Phase 5 standardisation release. Added /specifications/related-standards/ (positioning vs llmstxt.org, IETF AI Preferences, robots.txt, Schema.org, BCP 14, JSON Schema 2020-12, SemVer) and /specifications/implementations/ (public record of conformant implementations, IETF-style). Added an explicit llmstxt.org backward-compatibility statement to the llms.txt specification. Added a formal multi-domain and subdomain scoping rule to both the llms.txt and identity.json specifications (host-scoped files, cross-host identity asserted via sameAs). No normative requirements changed for existing publishers; the new scoping rules formalise behaviour the specification already implied.
Phase 4 standardisation release. Added /specifications/processing-model/ (seven-stage algorithm for conformant consumers), /specifications/consumer-guidance/ (what AI systems should do with AI Discovery Files), /specifications/test-vectors/ (canonical test suite framing), and reference-implementation framing on the AI Visibility Checker. No normative requirements changed.
Phase 3 standardisation release. Added /specifications/versioning/ (Semantic Versioning 2.0.0 commitments, deprecation timeline, lifecycle), /specifications/governance/ (proposal lifecycle, editorial process, working principles), /specifications/security-privacy/ (trust model, content-injection patterns, GDPR considerations, integrity primitives roadmap), and /specifications/http-behaviour/ (status codes, redirects, soft-404 detection, caching, rate limits). No normative requirements changed.

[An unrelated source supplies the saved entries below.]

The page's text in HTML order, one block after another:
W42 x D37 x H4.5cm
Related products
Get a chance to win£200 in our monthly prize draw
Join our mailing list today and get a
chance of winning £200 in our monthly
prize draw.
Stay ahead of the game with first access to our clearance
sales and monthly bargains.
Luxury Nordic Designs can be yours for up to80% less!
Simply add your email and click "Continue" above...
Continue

Phase 2 standardisation release. Added formal conformance specification (Essential / Recommended / Complete classes). Published machine-readable registry at /specifications/registry.json, spec meta-schema, and validator-output schema. Introduced versioned JSON Schema URLs (/v1/) alongside unversioned 'latest' aliases. Added optional BCP 47 language declaration field across all applicable AI Discovery Files. No normative requirements changed.

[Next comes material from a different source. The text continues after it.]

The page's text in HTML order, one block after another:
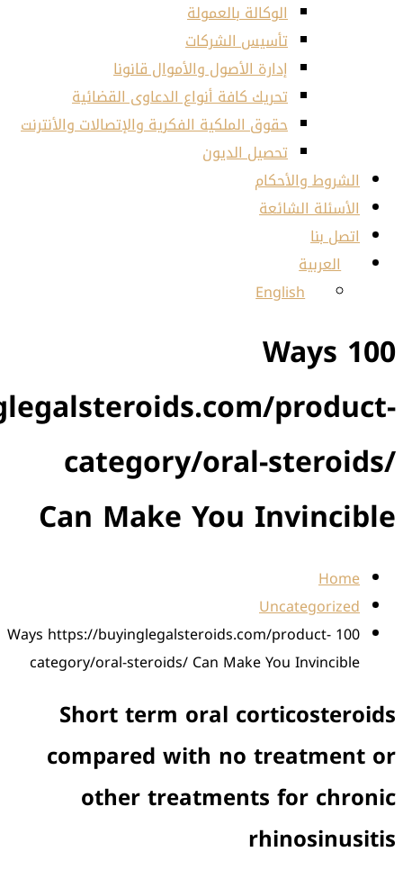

Phase 1 standardisation release. Added 'Status of This Document' block (Stable). Normalised normative requirement keywords to uppercase per RFC 2119 and RFC 8174. Added References section linking to /specifications/conventions/ and /licensing/. No normative requirements changed.

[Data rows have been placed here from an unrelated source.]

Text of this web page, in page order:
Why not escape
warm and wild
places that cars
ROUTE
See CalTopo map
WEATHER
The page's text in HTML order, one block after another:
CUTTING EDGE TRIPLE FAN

Added AI Visibility Directory registration guidance. Minor documentation update.
Expanded optional sections with specific examples (Team, Locations, Certifications, Awards, Partners, Industries). Added "Content Not Permitted" section to clarify what MUST NOT be included.
Initial publication. Establishes canonical structure for llms.txt files based on llmstxt.org convention with enhanced business identity requirements.
Conformance
This file is required for all three conformance classes (Essential, Recommended, and Complete). A publisher claiming any conformance class MUST publish a valid version of this file at the website's root.
See the Conformance specification for full publisher and validator conformance criteria, including identity-consistency requirements across files and the relationship between self-declaration and Directory verification.
References
- Specification Conventions — RFC 2119 + RFC 8174 requirement keywords, document statuses, anchor naming, versioning, and language conventions used across every AI Discovery File specification.
- Licensing & Trademark — CC BY 4.0 for specification text and examples, MIT for JSON Schemas, and the free-use policy on the name "AI Discovery Files".